[[ Records provided open ]]

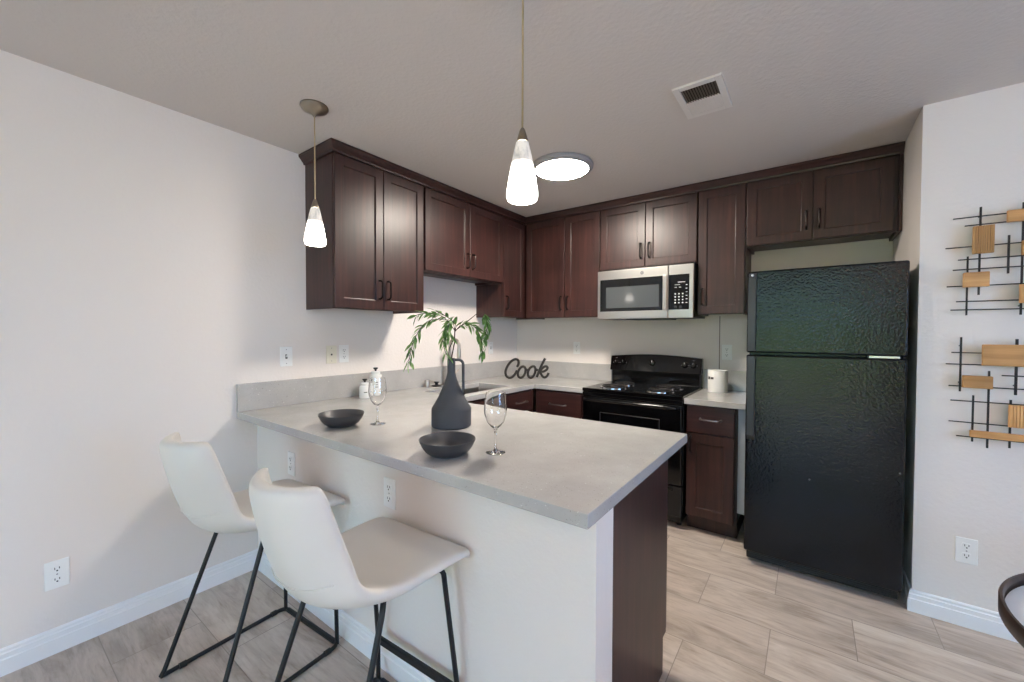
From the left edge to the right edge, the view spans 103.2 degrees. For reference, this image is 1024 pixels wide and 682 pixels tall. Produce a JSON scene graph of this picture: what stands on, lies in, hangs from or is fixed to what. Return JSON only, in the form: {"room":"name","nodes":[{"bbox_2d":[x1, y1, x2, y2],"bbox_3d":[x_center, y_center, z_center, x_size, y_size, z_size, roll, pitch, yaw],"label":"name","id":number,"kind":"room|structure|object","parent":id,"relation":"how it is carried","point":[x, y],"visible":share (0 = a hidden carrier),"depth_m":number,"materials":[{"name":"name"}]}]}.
{"room":"kitchen","nodes":[
{"label":"kitchen","id":0,"kind":"room"},
{"bbox_2d":[0,50,516,648],"bbox_3d":[-1.950,0.089,1.746,0.120,2.440,6.840,1,1,36],"label":"wall","id":1,"kind":"structure","parent":0,"point":[153,256],"depth_m":1.88,"materials":[{"name":"white paint"}]},
{"bbox_2d":[44,556,69,591],"bbox_3d":[-1.913,0.980,1.708,0.009,0.118,0.072,1,1,36],"label":"wall outlet","id":2,"kind":"object","parent":1,"relation":"attached to","point":[57,572],"visible":1,"depth_m":1.71,"materials":[{"name":"white plastic"}]},
{"bbox_2d":[51,565,62,572],"bbox_3d":[-1.911,0.958,1.706,0.003,0.027,0.035,1,1,36],"label":"socket","id":3,"kind":"object","parent":2,"relation":"attached to","point":[54,568],"depth_m":1.71,"materials":[{"name":"white plastic"}]},
{"bbox_2d":[51,575,63,583],"bbox_3d":[-1.911,1.002,1.707,0.003,0.027,0.035,1,1,36],"label":"socket","id":4,"kind":"object","parent":2,"relation":"attached to","point":[55,579],"depth_m":1.71,"materials":[{"name":"white plastic"}]},
{"bbox_2d":[0,549,257,676],"bbox_3d":[-2.654,1.276,0.702,0.016,0.104,4.050,1,1,36],"label":"baseboard","id":5,"kind":"structure","parent":1,"relation":"attached to","point":[21,654],"depth_m":1.84,"materials":[{"name":"white paint"}]},
{"bbox_2d":[280,347,291,366],"bbox_3d":[-1.352,0.093,2.438,0.021,0.118,0.072,1,1,36],"label":"light switch","id":6,"kind":"object","parent":1,"relation":"attached to","point":[285,352],"visible":1,"depth_m":2.44,"materials":[{"name":"white plastic"}]},
{"bbox_2d":[326,345,336,363],"bbox_3d":[-1.188,0.089,2.673,0.007,0.118,0.072,1,1,36],"label":"wall jack","id":7,"kind":"object","parent":1,"relation":"attached to","point":[331,351],"visible":1,"depth_m":2.67,"materials":[{"name":"beige plastic"}]},
{"bbox_2d":[339,345,348,362],"bbox_3d":[-1.136,0.086,2.743,0.009,0.118,0.072,1,1,36],"label":"wall outlet","id":8,"kind":"object","parent":1,"relation":"attached to","point":[343,349],"visible":1,"depth_m":2.74,"materials":[{"name":"white plastic"}]},
{"bbox_2d":[305,152,423,313],"bbox_3d":[-0.940,-0.649,2.691,0.365,0.902,0.672,1,1,36],"label":"upper cabinet","id":9,"kind":"object","parent":1,"relation":"attached to","point":[371,258],"visible":0.97,"depth_m":2.51,"materials":[{"name":"brown wood"}]},
{"bbox_2d":[298,138,904,223],"bbox_3d":[0.466,-1.107,2.404,2.956,0.054,1.968,1,1,36],"label":"crown molding","id":10,"kind":"structure","parent":9,"relation":"attached to","point":[330,145],"depth_m":2.74,"materials":[{"name":"brown wood"}]},
{"bbox_2d":[236,360,611,411],"bbox_3d":[-0.293,0.303,2.980,1.092,0.152,2.652,1,1,36],"label":"backsplash","id":11,"kind":"structure","parent":1,"relation":"attached to","point":[259,395],"depth_m":2.99,"materials":[{"name":"stone"}]},
{"bbox_2d":[423,186,503,285],"bbox_3d":[-0.465,-0.810,3.334,0.365,0.602,0.927,1,1,36],"label":"upper cabinet","id":12,"kind":"object","parent":1,"relation":"attached to","point":[463,241],"visible":0.87,"depth_m":3.19,"materials":[{"name":"brown wood"}]},
{"bbox_2d":[488,342,492,353],"bbox_3d":[-0.204,0.068,4.000,0.021,0.118,0.072,1,1,36],"label":"light switch","id":13,"kind":"object","parent":1,"relation":"attached to","point":[490,344],"visible":1,"depth_m":4.00,"materials":[{"name":"white plastic"}]},
{"bbox_2d":[476,217,525,319],"bbox_3d":[0.006,-0.672,3.978,0.365,0.902,0.660,1,1,36],"label":"upper cabinet","id":14,"kind":"object","parent":1,"relation":"attached to","point":[507,299],"visible":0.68,"depth_m":3.75,"materials":[{"name":"brown wood"}]},
{"bbox_2d":[257,425,612,681],"bbox_3d":[-0.583,0.878,1.758,2.090,0.870,0.115,1,1,36],"label":"wall","id":15,"kind":"structure","parent":0,"point":[531,600],"depth_m":1.32,"materials":[{"name":"white paint"}]},
{"bbox_2d":[288,451,294,475],"bbox_3d":[-1.131,0.628,2.079,0.072,0.118,0.009,1,1,36],"label":"wall outlet","id":16,"kind":"object","parent":15,"relation":"attached to","point":[291,456],"visible":1,"depth_m":2.07,"materials":[{"name":"white plastic"}]},
{"bbox_2d":[258,552,434,681],"bbox_3d":[-0.577,1.261,1.749,2.090,0.104,0.129,1,1,36],"label":"baseboard","id":17,"kind":"structure","parent":15,"relation":"attached to","point":[351,630],"depth_m":1.72,"materials":[{"name":"white paint"}]},
{"bbox_2d":[384,476,395,509],"bbox_3d":[-0.484,0.601,1.602,0.072,0.118,0.009,1,1,36],"label":"wall outlet","id":18,"kind":"object","parent":15,"relation":"attached to","point":[389,484],"visible":1,"depth_m":1.60,"materials":[{"name":"white plastic"}]},
{"bbox_2d":[386,495,391,502],"bbox_3d":[-0.485,0.623,1.601,0.035,0.027,0.003,1,1,36],"label":"socket","id":19,"kind":"object","parent":18,"relation":"attached to","point":[388,497],"depth_m":1.60,"materials":[{"name":"white plastic"}]},
{"bbox_2d":[386,484,391,491],"bbox_3d":[-0.485,0.578,1.600,0.035,0.027,0.003,1,1,36],"label":"socket","id":20,"kind":"object","parent":18,"relation":"attached to","point":[388,486],"depth_m":1.60,"materials":[{"name":"white plastic"}]},
{"bbox_2d":[0,0,1023,224],"bbox_3d":[0.238,-1.141,0.115,5.540,0.100,6.840,1,1,36],"label":"ceiling","id":21,"kind":"structure","parent":0,"point":[432,89],"depth_m":1.69,"materials":[{"name":"beige paint"}]},
{"bbox_2d":[299,99,328,246],"bbox_3d":[-0.955,-0.799,1.966,0.128,0.666,0.128,1,1,36],"label":"pendant lamp","id":22,"kind":"object","parent":21,"relation":"hanging from","point":[314,233],"visible":1,"depth_m":1.94,"materials":[{"name":"white glass"}]},
{"bbox_2d":[507,0,537,204],"bbox_3d":[0.032,-0.772,1.241,0.128,0.684,0.128,1,1,36],"label":"pendant lamp","id":23,"kind":"object","parent":21,"relation":"hanging from","point":[522,185],"visible":1,"depth_m":1.22,"materials":[{"name":"white glass"}]},
{"bbox_2d":[533,152,592,180],"bbox_3d":[0.325,-1.123,2.639,0.400,0.040,0.400,1,1,36],"label":"recessed light","id":24,"kind":"object","parent":21,"relation":"in","point":[559,166],"visible":0.92,"depth_m":2.57,"materials":[{"name":"grey plastic"}]},
{"bbox_2d":[536,159,587,179],"bbox_3d":[0.325,-1.109,2.640,0.336,0.012,0.336,1,1,36],"label":"diffuser","id":25,"kind":"object","parent":24,"relation":"attached to","point":[551,169],"depth_m":2.61,"materials":[{"name":"white plastic"}]},
{"bbox_2d":[672,72,732,118],"bbox_3d":[0.881,-1.119,1.872,0.200,0.010,0.300,1,1,36],"label":"ceiling vent","id":26,"kind":"object","parent":21,"relation":"in","point":[710,94],"visible":1,"depth_m":1.85,"materials":[{"name":"white metal"}]},
{"bbox_2d":[0,515,1023,681],"bbox_3d":[0.230,1.399,0.167,5.540,0.100,6.840,1,1,36],"label":"floor","id":27,"kind":"structure","parent":0,"point":[732,616],"depth_m":1.79,"materials":[{"name":"tile"}]},
{"bbox_2d":[159,432,344,681],"bbox_3d":[-1.053,0.827,1.643,0.466,0.977,0.568,1,1,33],"label":"bar stool","id":28,"kind":"object","parent":27,"relation":"on","point":[197,480],"visible":0.82,"depth_m":1.42,"materials":[{"name":"white leather"}]},
{"bbox_2d":[249,468,469,681],"bbox_3d":[-0.478,0.837,1.243,0.466,0.977,0.568,1,1,34],"label":"bar stool","id":29,"kind":"object","parent":27,"relation":"on","point":[378,560],"visible":1,"depth_m":1.04,"materials":[{"name":"white leather"}]},
{"bbox_2d":[468,389,532,411],"bbox_3d":[-0.351,0.848,3.269,0.657,0.870,1.026,1,1,36],"label":"base cabinet","id":30,"kind":"object","parent":27,"relation":"on","point":[521,400],"visible":0.11,"depth_m":3.33,"materials":[{"name":"brown wood"}]},
{"bbox_2d":[536,389,583,418],"bbox_3d":[0.549,0.844,3.606,0.452,0.870,0.647,1,1,36],"label":"base cabinet","id":31,"kind":"object","parent":27,"relation":"on","point":[553,402],"visible":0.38,"depth_m":3.35,"materials":[{"name":"brown wood"}]},
{"bbox_2d":[612,460,667,681],"bbox_3d":[-0.119,0.877,1.872,1.474,0.870,0.615,1,1,36],"label":"base cabinet","id":32,"kind":"object","parent":27,"relation":"on","point":[640,518],"visible":0.09,"depth_m":1.39,"materials":[{"name":"brown wood"}]},
{"bbox_2d":[236,360,686,529],"bbox_3d":[0.119,0.330,2.678,2.113,0.191,2.652,1,1,36],"label":"countertop","id":33,"kind":"structure","parent":32,"relation":"on","point":[573,471],"depth_m":1.74,"materials":[{"name":"stone"}]},
{"bbox_2d":[318,409,363,427],"bbox_3d":[-0.807,0.369,1.922,0.204,0.058,0.204,1,1,36],"label":"bowl","id":34,"kind":"object","parent":33,"relation":"on","point":[339,418],"visible":1,"depth_m":1.88,"materials":[{"name":"grey ceramic"}]},
{"bbox_2d":[359,378,368,398],"bbox_3d":[-0.983,0.316,2.715,0.074,0.131,0.072,1,1,36],"label":"lidded jar","id":35,"kind":"object","parent":33,"relation":"on","point":[363,389],"visible":0.91,"depth_m":2.69,"materials":[{"name":"white ceramic"}]},
{"bbox_2d":[369,367,381,378],"bbox_3d":[-0.932,0.280,2.778,0.086,0.201,0.084,1,1,36],"label":"lidded jar","id":36,"kind":"object","parent":33,"relation":"on","point":[375,373],"visible":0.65,"depth_m":2.75,"materials":[{"name":"white ceramic"}]},
{"bbox_2d":[368,377,386,424],"bbox_3d":[-0.645,0.287,1.948,0.085,0.222,0.085,1,1,36],"label":"wine glass","id":37,"kind":"object","parent":33,"relation":"on","point":[377,389],"visible":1,"depth_m":1.92,"materials":[{"name":"clear glass"}]},
{"bbox_2d":[425,379,430,386],"bbox_3d":[-0.680,0.340,3.272,0.048,0.062,0.048,1,1,36],"label":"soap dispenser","id":38,"kind":"object","parent":33,"relation":"on","point":[427,381],"visible":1,"depth_m":3.26,"materials":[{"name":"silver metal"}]},
{"bbox_2d":[432,381,441,386],"bbox_3d":[-0.619,0.351,3.335,0.084,0.037,0.084,1,1,36],"label":"stopper","id":39,"kind":"object","parent":33,"relation":"on","point":[436,384],"visible":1,"depth_m":3.32,"materials":[{"name":"black plastic"}]},
{"bbox_2d":[419,431,475,458],"bbox_3d":[-0.234,0.381,1.470,0.204,0.058,0.204,1,1,36],"label":"bowl","id":40,"kind":"object","parent":33,"relation":"on","point":[447,444],"visible":1,"depth_m":1.49,"materials":[{"name":"grey ceramic"}]},
{"bbox_2d":[431,358,470,429],"bbox_3d":[-0.286,0.240,1.918,0.186,0.320,0.186,1,1,36],"label":"vase","id":41,"kind":"object","parent":33,"relation":"on","point":[451,410],"visible":0.96,"depth_m":1.86,"materials":[{"name":"grey ceramic"}]},
{"bbox_2d":[403,308,490,372],"bbox_3d":[-0.294,0.013,1.884,0.385,0.337,0.174,0,1,9],"label":"greenery spray","id":42,"kind":"object","parent":41,"relation":"in","point":[485,317],"visible":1,"depth_m":1.87,"materials":[{"name":"green plant"}]},
{"bbox_2d":[448,338,460,372],"bbox_3d":[-0.487,0.171,3.385,0.116,0.396,0.147,0,1,-13],"label":"faucet","id":43,"kind":"object","parent":33,"relation":"on","point":[456,339],"visible":0.44,"depth_m":3.33,"materials":[{"name":"silver metal"}]},
{"bbox_2d":[465,387,492,393],"bbox_3d":[-0.339,0.508,3.213,0.370,0.190,0.660,1,1,36],"label":"sink","id":44,"kind":"object","parent":33,"relation":"in","point":[477,389],"visible":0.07,"depth_m":3.53,"materials":[{"name":"silver metal"}]},
{"bbox_2d":[484,391,506,454],"bbox_3d":[-0.060,0.298,1.487,0.085,0.222,0.085,1,1,36],"label":"wine glass","id":45,"kind":"object","parent":33,"relation":"on","point":[495,405],"visible":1,"depth_m":1.46,"materials":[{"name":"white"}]},
{"bbox_2d":[504,358,549,378],"bbox_3d":[0.144,0.260,3.866,0.434,0.203,0.024,0,1,-2],"label":"sign","id":46,"kind":"object","parent":33,"relation":"on","point":[540,370],"visible":1,"depth_m":3.86,"materials":[{"name":"black metal"}]},
{"bbox_2d":[582,354,702,524],"bbox_3d":[1.027,0.704,3.218,0.754,1.169,0.707,1,1,36],"label":"range","id":47,"kind":"object","parent":27,"relation":"on","point":[650,391],"visible":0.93,"depth_m":3.04,"materials":[{"name":"black metal"}]},
{"bbox_2d":[582,381,702,399],"bbox_3d":[1.046,0.380,3.235,0.754,0.028,0.639,1,1,36],"label":"cooktop","id":48,"kind":"object","parent":47,"relation":"in","point":[640,390],"depth_m":3.10,"materials":[{"name":"black metal"}]},
{"bbox_2d":[686,404,745,538],"bbox_3d":[1.502,0.861,2.905,0.360,0.870,0.647,1,1,36],"label":"base cabinet","id":49,"kind":"object","parent":27,"relation":"on","point":[715,445],"visible":0.86,"depth_m":2.68,"materials":[{"name":"brown wood"}]},
{"bbox_2d":[684,369,745,409],"bbox_3d":[1.505,0.329,2.906,0.364,0.191,0.645,1,1,36],"label":"countertop","id":50,"kind":"structure","parent":49,"relation":"on","point":[735,398],"depth_m":2.88,"materials":[{"name":"stone"}]},
{"bbox_2d":[708,369,727,392],"bbox_3d":[1.548,0.301,3.057,0.134,0.164,0.134,1,1,36],"label":"canister","id":51,"kind":"object","parent":50,"relation":"on","point":[717,378],"visible":1,"depth_m":3.00,"materials":[{"name":"white ceramic"}]},
{"bbox_2d":[744,260,909,599],"bbox_3d":[1.866,0.452,2.481,0.682,1.708,0.836,1,1,36],"label":"refrigerator","id":52,"kind":"object","parent":27,"relation":"on","point":[825,424],"visible":1,"depth_m":2.15,"materials":[{"name":"black metal"}]},
{"bbox_2d":[998,573,1023,647],"bbox_3d":[1.448,0.984,0.716,0.770,0.715,0.770,1,1,36],"label":"round table","id":53,"kind":"object","parent":27,"relation":"on","point":[1011,590],"visible":1,"depth_m":0.98,"materials":[{"name":"brown wood"}]},
{"bbox_2d":[517,238,892,411],"bbox_3d":[1.281,0.062,3.540,2.960,2.440,0.120,1,1,36],"label":"wall","id":54,"kind":"structure","parent":0,"point":[552,339],"depth_m":3.40,"materials":[{"name":"white paint"}]},
{"bbox_2d":[526,210,600,318],"bbox_3d":[0.522,-0.665,3.780,0.766,0.905,0.372,1,1,36],"label":"upper cabinet","id":55,"kind":"object","parent":54,"relation":"attached to","point":[563,254],"visible":0.8,"depth_m":3.64,"materials":[{"name":"brown wood"}]},
{"bbox_2d":[573,342,579,353],"bbox_3d":[0.628,0.068,3.940,0.072,0.118,0.009,1,1,36],"label":"wall outlet","id":56,"kind":"object","parent":54,"relation":"attached to","point":[576,346],"visible":1,"depth_m":3.94,"materials":[{"name":"white plastic"}]},
{"bbox_2d":[600,192,698,270],"bbox_3d":[1.139,-0.846,3.323,0.762,0.520,0.372,1,1,36],"label":"upper cabinet","id":57,"kind":"object","parent":54,"relation":"attached to","point":[664,231],"visible":0.76,"depth_m":3.17,"materials":[{"name":"brown wood"}]},
{"bbox_2d":[598,262,704,320],"bbox_3d":[1.119,-0.377,3.307,0.755,0.412,0.428,1,1,36],"label":"microwave","id":58,"kind":"object","parent":57,"relation":"attached to","point":[670,291],"visible":1,"depth_m":3.13,"materials":[{"name":"silver metal"}]},
{"bbox_2d":[719,317,719,368],"bbox_3d":[1.638,0.015,3.203,0.006,0.423,0.003,1,1,36],"label":"trim","id":59,"kind":"structure","parent":54,"relation":"attached to","point":[719,317],"depth_m":3.20,"materials":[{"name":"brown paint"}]},
{"bbox_2d":[697,183,750,315],"bbox_3d":[1.573,-0.646,3.007,0.308,0.905,0.372,1,1,36],"label":"upper cabinet","id":60,"kind":"object","parent":54,"relation":"attached to","point":[724,259],"visible":0.89,"depth_m":2.89,"materials":[{"name":"brown wood"}]},
{"bbox_2d":[704,369,745,390],"bbox_3d":[1.690,0.305,3.157,0.364,0.152,0.020,1,1,36],"label":"backsplash","id":61,"kind":"structure","parent":54,"relation":"attached to","point":[736,379],"depth_m":3.12,"materials":[{"name":"stone"}]},
{"bbox_2d":[722,345,731,359],"bbox_3d":[1.677,0.088,3.169,0.072,0.118,0.009,1,1,36],"label":"wall outlet","id":62,"kind":"object","parent":54,"relation":"attached to","point":[726,349],"visible":1,"depth_m":3.17,"materials":[{"name":"white plastic"}]},
{"bbox_2d":[746,153,903,254],"bbox_3d":[2.014,-0.867,2.679,0.782,0.447,0.372,1,1,36],"label":"upper cabinet","id":63,"kind":"object","parent":54,"relation":"attached to","point":[862,200],"visible":0.99,"depth_m":2.54,"materials":[{"name":"brown wood"}]},
{"bbox_2d":[893,82,1023,611],"bbox_3d":[3.225,0.108,1.609,2.460,2.440,0.930,1,1,36],"label":"wall","id":64,"kind":"structure","parent":0,"point":[963,155],"depth_m":1.88,"materials":[{"name":"white paint"}]},
{"bbox_2d":[901,568,1017,642],"bbox_3d":[2.963,1.280,1.397,2.356,0.104,0.276,1,1,36],"label":"baseboard","id":65,"kind":"structure","parent":64,"relation":"attached to","point":[972,617],"depth_m":1.89,"materials":[{"name":"white paint"}]},
{"bbox_2d":[955,536,977,565],"bbox_3d":[2.095,0.968,1.872,0.072,0.118,0.009,1,1,36],"label":"wall outlet","id":66,"kind":"object","parent":64,"relation":"attached to","point":[966,550],"visible":1,"depth_m":1.87,"materials":[{"name":"white plastic"}]},
{"bbox_2d":[961,552,971,559],"bbox_3d":[2.094,0.991,1.871,0.035,0.027,0.003,1,1,36],"label":"socket","id":67,"kind":"object","parent":66,"relation":"attached to","point":[964,555],"depth_m":1.87,"materials":[{"name":"white plastic"}]},
{"bbox_2d":[961,543,971,549],"bbox_3d":[2.094,0.946,1.870,0.035,0.027,0.003,1,1,36],"label":"socket","id":68,"kind":"object","parent":66,"relation":"attached to","point":[964,546],"depth_m":1.87,"materials":[{"name":"white plastic"}]},
{"bbox_2d":[945,202,1023,314],"bbox_3d":[2.243,-0.355,1.713,0.579,0.485,0.052,1,1,36],"label":"wall art","id":69,"kind":"object","parent":64,"relation":"attached to","point":[983,235],"visible":1,"depth_m":1.79,"materials":[{"name":"black wood"}]},
{"bbox_2d":[946,337,1023,447],"bbox_3d":[2.245,0.234,1.722,0.569,0.496,0.052,1,1,36],"label":"wall art","id":70,"kind":"object","parent":64,"relation":"attached to","point":[992,355],"visible":1,"depth_m":1.78,"materials":[{"name":"black wood"}]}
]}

[[ Records provided closed ]]

Exercise: For each line above that contains the word "kitchen", make a copy.

Answer box:
{"room":"kitchen","nodes":[
{"label":"kitchen","id":0,"kind":"room"},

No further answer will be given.